Dude you made a rodeo shot in beer pong won the game then got in the hot tub poured beer all over the side and screamed "hot tub time machine!"...
This hangover makes more sense now
getting up at 8am to start drinking seemed like a much better idea before I had to wake up at 8am
Sweet. Warning: i have been drinking at work since 4. Plan accordingly.
Until this weekend, a man hadn't made me orgasm since the night Obama was elected. Now THAT is change I can believe in.
Yepp, I had to be the one to explain that the girl who was slapping people in the face with a dildo was my drunk girlfriend.
Woke up in a pile of people on the floor. His dad was already up and ask me to help him cook bacon because "7 lbs can be a mother fucker"

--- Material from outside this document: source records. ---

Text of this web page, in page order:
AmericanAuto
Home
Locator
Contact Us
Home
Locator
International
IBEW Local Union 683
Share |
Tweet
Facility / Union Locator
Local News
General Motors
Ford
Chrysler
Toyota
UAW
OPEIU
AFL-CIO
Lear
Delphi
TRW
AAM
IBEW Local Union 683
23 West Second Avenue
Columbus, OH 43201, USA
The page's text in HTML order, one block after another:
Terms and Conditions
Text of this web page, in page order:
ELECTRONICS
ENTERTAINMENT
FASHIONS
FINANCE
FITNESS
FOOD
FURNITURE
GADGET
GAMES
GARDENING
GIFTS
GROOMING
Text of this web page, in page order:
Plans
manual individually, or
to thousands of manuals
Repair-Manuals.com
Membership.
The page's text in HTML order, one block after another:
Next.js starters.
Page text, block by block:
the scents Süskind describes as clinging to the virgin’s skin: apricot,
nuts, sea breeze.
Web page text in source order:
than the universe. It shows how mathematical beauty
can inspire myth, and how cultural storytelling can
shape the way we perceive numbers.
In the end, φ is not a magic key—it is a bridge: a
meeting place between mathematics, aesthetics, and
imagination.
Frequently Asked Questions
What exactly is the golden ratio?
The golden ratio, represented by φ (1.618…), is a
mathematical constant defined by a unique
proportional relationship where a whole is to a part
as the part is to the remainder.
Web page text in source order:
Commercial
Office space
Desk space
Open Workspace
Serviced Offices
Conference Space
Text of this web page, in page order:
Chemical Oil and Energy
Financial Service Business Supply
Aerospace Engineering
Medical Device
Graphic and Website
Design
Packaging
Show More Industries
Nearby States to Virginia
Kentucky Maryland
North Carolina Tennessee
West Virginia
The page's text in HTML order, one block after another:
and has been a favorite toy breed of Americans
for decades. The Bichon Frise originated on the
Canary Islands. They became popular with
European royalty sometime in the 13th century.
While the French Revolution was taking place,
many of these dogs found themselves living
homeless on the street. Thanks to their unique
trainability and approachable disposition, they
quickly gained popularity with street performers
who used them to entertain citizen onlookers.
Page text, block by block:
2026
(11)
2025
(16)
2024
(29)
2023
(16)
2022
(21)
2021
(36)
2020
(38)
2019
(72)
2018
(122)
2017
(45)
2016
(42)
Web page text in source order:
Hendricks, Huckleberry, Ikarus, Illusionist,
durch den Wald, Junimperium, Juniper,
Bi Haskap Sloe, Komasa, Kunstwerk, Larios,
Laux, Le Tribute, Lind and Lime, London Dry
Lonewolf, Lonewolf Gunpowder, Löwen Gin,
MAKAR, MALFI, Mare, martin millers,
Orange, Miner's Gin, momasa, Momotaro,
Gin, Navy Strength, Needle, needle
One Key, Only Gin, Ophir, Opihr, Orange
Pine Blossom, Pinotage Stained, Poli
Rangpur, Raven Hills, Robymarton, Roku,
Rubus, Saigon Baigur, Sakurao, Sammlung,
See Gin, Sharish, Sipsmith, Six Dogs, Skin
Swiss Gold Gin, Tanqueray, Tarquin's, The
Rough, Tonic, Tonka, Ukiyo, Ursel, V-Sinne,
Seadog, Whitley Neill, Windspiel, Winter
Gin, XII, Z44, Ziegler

I either need to get adopted or have someone's baby, but I'm joining that family
5% want to drink juice and feel better, 95% just want to touch your butt
Last year you twerked on my Christmas tree and threw up all over the bathroom...in front of my parents. We should probably keep power hour to ONLY an hour this year
So now I have had sex with 2 people my son graduated high school with.
I want to ride his face like a jet ski
I think my life is a one-way ticket to blackout city.